◆ WHAT THE TASK ASKS ◆
A verbatim copy of the full data, with no pictures, is the expected answer.

◇ ◇ ◇ ◇ ◇

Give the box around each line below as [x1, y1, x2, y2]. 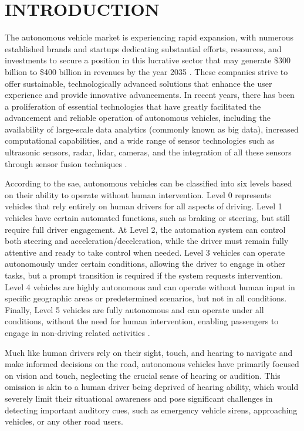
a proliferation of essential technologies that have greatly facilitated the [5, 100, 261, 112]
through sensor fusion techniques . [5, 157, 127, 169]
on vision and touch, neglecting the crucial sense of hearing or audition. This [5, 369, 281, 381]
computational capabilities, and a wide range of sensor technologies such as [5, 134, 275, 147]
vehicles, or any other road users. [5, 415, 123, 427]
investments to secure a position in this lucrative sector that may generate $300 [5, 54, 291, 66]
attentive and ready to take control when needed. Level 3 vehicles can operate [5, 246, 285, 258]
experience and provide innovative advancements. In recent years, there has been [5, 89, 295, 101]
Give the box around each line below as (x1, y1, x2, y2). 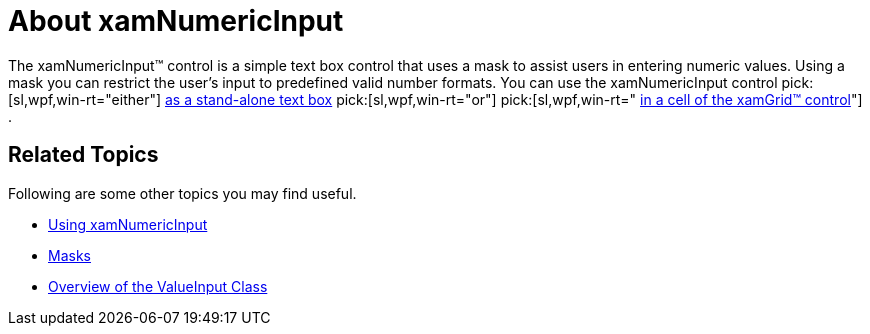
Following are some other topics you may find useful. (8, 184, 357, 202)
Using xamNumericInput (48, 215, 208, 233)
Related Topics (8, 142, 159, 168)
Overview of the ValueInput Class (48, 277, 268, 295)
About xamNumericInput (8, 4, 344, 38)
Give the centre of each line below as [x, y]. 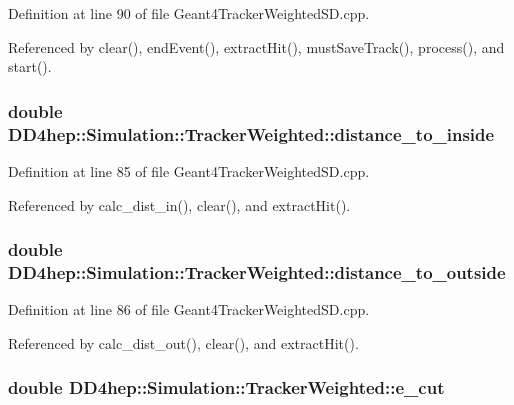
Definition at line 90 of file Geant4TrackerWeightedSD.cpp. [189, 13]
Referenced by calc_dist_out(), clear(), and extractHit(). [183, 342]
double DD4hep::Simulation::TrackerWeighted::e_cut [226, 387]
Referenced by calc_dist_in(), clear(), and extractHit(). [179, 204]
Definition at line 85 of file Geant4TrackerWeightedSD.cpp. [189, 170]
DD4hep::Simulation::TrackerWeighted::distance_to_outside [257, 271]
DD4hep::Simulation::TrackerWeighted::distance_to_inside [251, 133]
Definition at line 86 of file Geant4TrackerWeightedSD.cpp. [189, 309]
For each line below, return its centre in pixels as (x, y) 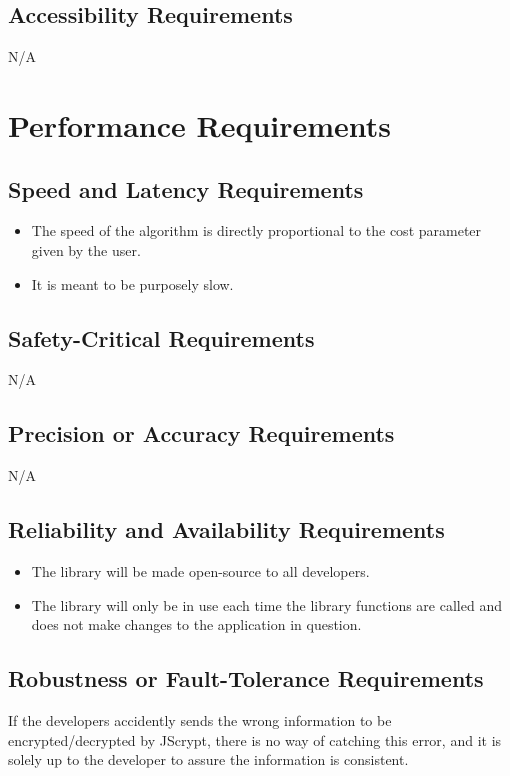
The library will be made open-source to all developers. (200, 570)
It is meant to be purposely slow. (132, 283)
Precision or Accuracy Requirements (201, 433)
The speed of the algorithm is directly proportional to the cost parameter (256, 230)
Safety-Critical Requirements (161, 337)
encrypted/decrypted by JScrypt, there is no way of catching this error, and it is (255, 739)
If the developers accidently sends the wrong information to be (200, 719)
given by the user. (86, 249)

◇ ◇ ◇ ◇ ◇

◆ ANSWER SECTION ◆
Give the box around each line below as [x1, y1, x2, y2]. 
a proliferation of essential technologies that have greatly facilitated the [5, 100, 261, 112]
through sensor fusion techniques . [5, 157, 127, 169]
on vision and touch, neglecting the crucial sense of hearing or audition. This [5, 369, 281, 381]
computational capabilities, and a wide range of sensor technologies such as [5, 134, 275, 147]
vehicles, or any other road users. [5, 415, 123, 427]
investments to secure a position in this lucrative sector that may generate $300 [5, 54, 291, 66]
attentive and ready to take control when needed. Level 3 vehicles can operate [5, 246, 285, 258]
experience and provide innovative advancements. In recent years, there has been [5, 89, 295, 101]
Give the box around each line below as (x1, y1, x2, y2). 
Following are some other topics you may find useful. (8, 184, 357, 202)
Using xamNumericInput (48, 215, 208, 233)
Related Topics (8, 142, 159, 168)
Overview of the ValueInput Class (48, 277, 268, 295)
About xamNumericInput (8, 4, 344, 38)
Give the centre of each line below as [x, y]. 
Definition at line 90 of file Geant4TrackerWeightedSD.cpp. [189, 13]
Referenced by calc_dist_out(), clear(), and extractHit(). [183, 342]
double DD4hep::Simulation::TrackerWeighted::e_cut [226, 387]
Referenced by calc_dist_in(), clear(), and extractHit(). [179, 204]
Definition at line 85 of file Geant4TrackerWeightedSD.cpp. [189, 170]
DD4hep::Simulation::TrackerWeighted::distance_to_outside [257, 271]
DD4hep::Simulation::TrackerWeighted::distance_to_inside [251, 133]
Definition at line 86 of file Geant4TrackerWeightedSD.cpp. [189, 309]
For each line below, return its centre in pixels as (x, y) 
The library will be made open-source to all developers. (200, 570)
It is meant to be purposely slow. (132, 283)
Precision or Accuracy Requirements (201, 433)
The speed of the algorithm is directly proportional to the cost parameter (256, 230)
Safety-Critical Requirements (161, 337)
encrypted/decrypted by JScrypt, there is no way of catching this error, and it is (255, 739)
If the developers accidently sends the wrong information to be (200, 719)
given by the user. (86, 249)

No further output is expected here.